Write out the entries below once more, exactly, with the pictures left out.

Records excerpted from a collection
>>

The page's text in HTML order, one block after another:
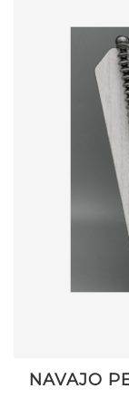
NAVAJO
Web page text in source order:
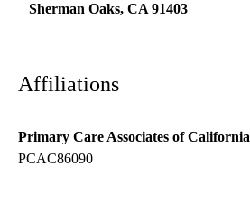
Sherman Oaks, CA 91403
Affiliations
Primary Care Associates of California
PCAC86090
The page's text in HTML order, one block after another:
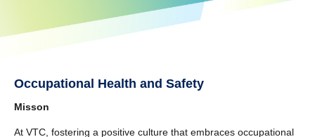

<<

(SOLUTION BELOW)
The page's text in HTML order, one block after another:
NAVAJO
Web page text in source order:
Sherman Oaks, CA 91403
Affiliations
Primary Care Associates of California
PCAC86090
The page's text in HTML order, one block after another:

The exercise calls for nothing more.